DIRECTIONS FOR THIS TASK →
After locating the line with "strongest and most" below, output it and each following line exactly, stopping after the line with "of the model.". No pictures.
START SOURCE DATA
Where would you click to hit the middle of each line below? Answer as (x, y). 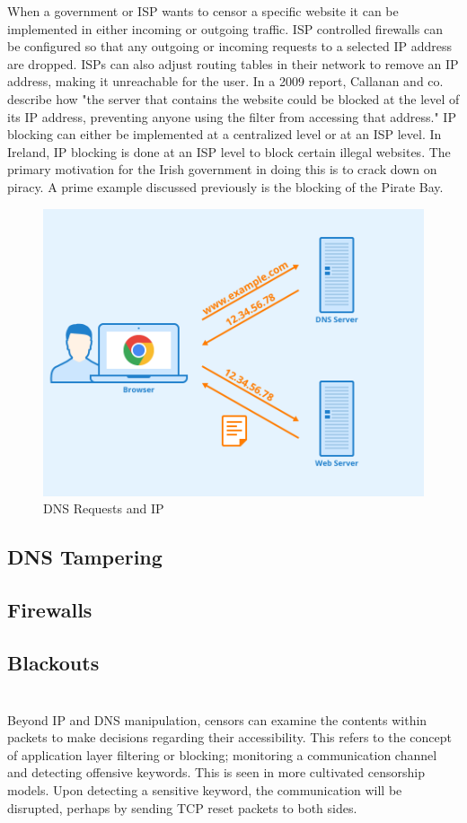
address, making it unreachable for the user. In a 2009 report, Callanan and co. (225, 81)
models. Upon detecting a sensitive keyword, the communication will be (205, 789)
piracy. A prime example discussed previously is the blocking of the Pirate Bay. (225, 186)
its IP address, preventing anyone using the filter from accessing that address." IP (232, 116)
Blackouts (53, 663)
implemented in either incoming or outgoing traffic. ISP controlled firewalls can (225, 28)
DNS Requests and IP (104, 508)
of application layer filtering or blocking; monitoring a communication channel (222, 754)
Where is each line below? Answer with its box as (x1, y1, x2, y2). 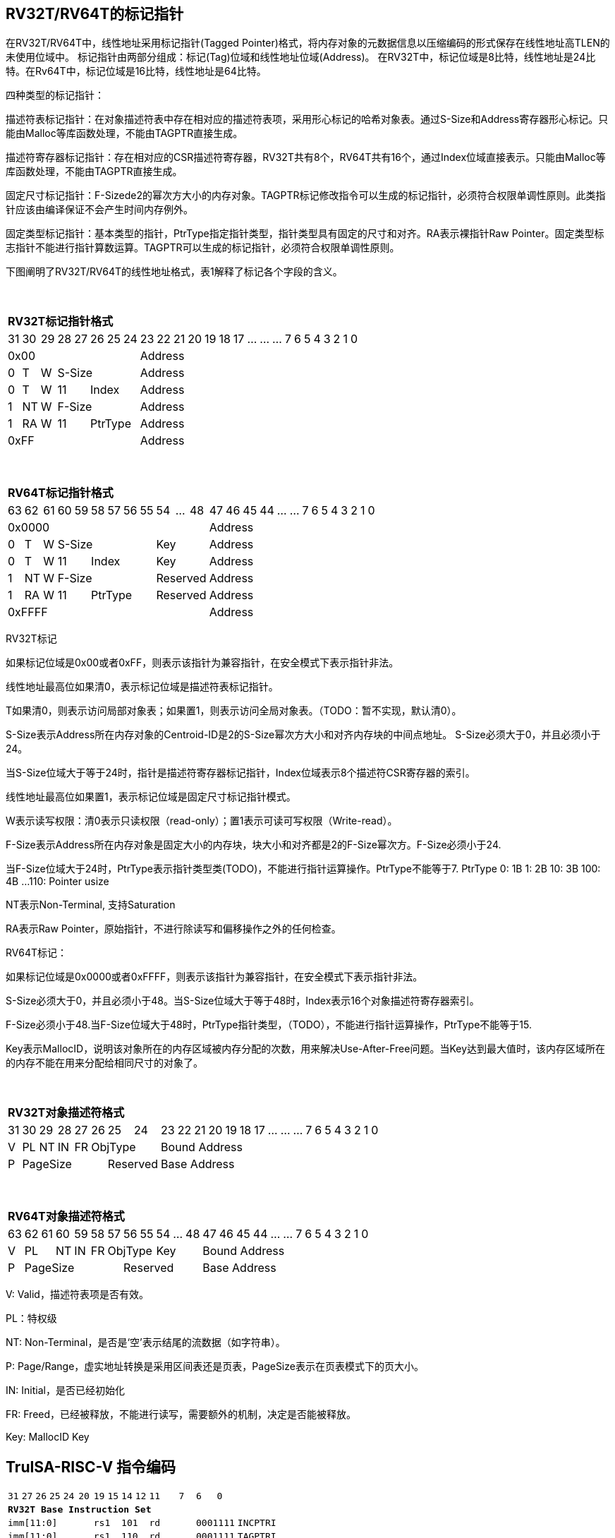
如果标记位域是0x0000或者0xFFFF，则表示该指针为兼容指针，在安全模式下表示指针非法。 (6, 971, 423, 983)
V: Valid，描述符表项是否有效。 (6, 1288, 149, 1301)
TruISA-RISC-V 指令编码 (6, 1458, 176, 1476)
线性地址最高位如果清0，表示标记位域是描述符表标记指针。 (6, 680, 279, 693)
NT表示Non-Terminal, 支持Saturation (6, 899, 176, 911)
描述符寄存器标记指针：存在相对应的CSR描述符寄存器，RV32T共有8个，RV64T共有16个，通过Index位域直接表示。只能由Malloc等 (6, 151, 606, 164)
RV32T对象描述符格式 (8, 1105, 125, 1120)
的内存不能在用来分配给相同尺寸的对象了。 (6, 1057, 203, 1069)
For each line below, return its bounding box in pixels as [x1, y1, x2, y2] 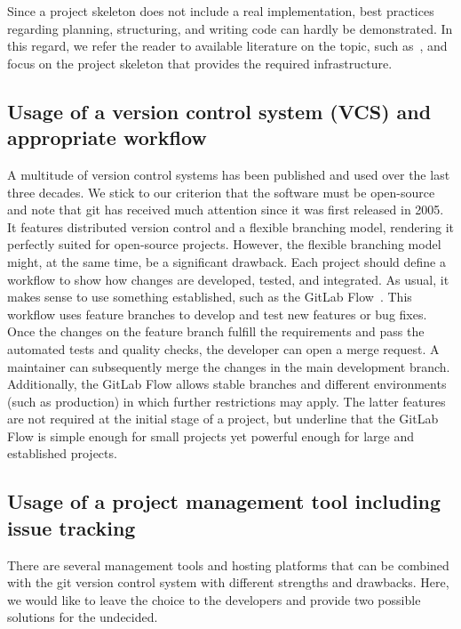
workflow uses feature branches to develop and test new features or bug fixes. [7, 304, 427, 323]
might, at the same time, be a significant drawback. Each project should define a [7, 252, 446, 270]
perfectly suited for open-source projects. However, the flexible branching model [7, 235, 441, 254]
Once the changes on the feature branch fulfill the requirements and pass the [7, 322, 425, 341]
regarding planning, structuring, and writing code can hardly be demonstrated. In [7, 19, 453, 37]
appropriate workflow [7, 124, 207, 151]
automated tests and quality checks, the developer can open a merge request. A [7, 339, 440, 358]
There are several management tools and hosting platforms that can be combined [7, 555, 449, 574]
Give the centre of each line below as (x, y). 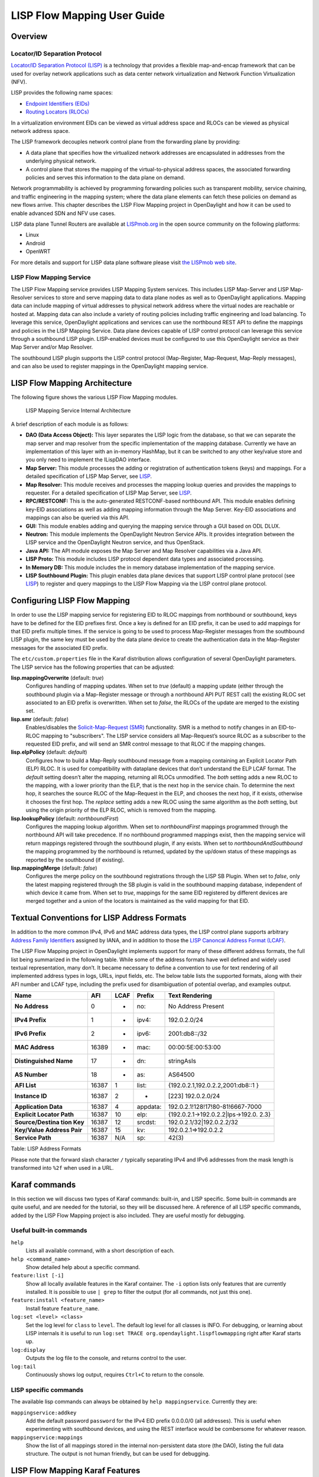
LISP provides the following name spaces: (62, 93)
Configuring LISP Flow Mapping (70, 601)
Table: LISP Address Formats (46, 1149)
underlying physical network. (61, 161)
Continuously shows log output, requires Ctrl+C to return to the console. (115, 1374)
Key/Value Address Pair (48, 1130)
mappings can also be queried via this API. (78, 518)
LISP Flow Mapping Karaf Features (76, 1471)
END SOURCE DATA
START SOURCE DATA
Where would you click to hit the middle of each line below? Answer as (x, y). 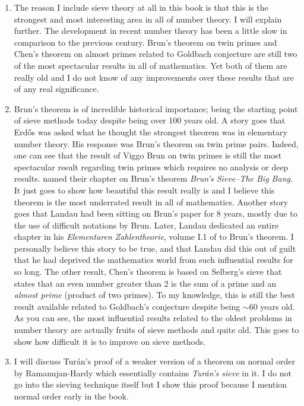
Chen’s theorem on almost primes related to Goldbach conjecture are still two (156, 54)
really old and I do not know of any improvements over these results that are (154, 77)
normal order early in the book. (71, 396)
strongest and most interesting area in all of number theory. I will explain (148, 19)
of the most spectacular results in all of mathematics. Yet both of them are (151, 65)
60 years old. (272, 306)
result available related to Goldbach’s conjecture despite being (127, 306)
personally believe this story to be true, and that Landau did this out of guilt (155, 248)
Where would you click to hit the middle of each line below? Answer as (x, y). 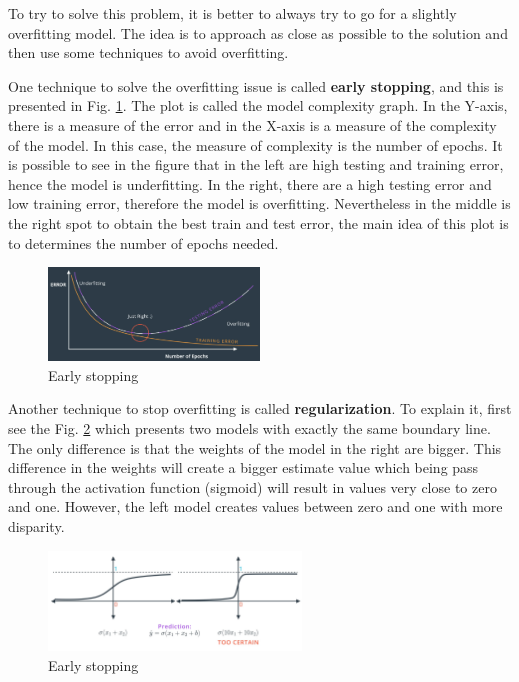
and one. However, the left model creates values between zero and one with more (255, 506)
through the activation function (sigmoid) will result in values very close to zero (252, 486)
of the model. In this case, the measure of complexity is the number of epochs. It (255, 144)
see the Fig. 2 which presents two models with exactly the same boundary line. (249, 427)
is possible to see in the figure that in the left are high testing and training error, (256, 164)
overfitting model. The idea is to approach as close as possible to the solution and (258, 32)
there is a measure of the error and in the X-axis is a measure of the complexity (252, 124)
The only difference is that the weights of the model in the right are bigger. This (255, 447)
END SOURCE DATA
START SOURCE DATA
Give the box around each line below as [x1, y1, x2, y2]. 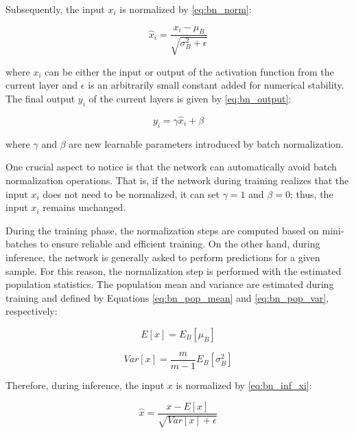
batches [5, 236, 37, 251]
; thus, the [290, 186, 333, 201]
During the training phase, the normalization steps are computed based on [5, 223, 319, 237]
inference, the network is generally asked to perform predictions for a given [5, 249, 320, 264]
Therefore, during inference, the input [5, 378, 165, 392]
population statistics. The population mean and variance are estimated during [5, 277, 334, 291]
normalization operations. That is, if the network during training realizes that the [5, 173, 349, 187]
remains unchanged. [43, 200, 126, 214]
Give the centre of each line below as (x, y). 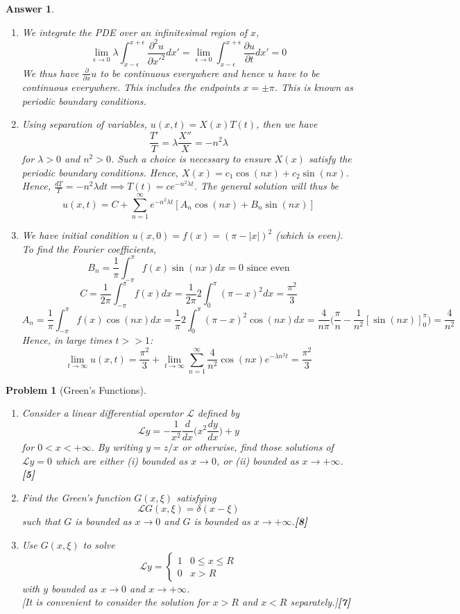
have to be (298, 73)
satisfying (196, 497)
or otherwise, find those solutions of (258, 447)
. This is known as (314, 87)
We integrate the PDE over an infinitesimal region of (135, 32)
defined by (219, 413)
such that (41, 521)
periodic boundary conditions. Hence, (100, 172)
END SOURCE DATA
ANSWER TO THIS EXERCISE →
strongest and most interesting area in all of number theory. I will explain (148, 19)
of the most spectacular results in all of mathematics. Yet both of them are (151, 65)
60 years old. (272, 306)
result available related to Goldbach’s conjecture despite being (127, 306)
personally believe this story to be true, and that Landau did this out of guilt (155, 248)
Where would you click to hit the middle of each line below? Answer as (x, y). 
and one. However, the left model creates values between zero and one with more (255, 506)
through the activation function (sigmoid) will result in values very close to zero (252, 486)
of the model. In this case, the measure of complexity is the number of epochs. It (255, 144)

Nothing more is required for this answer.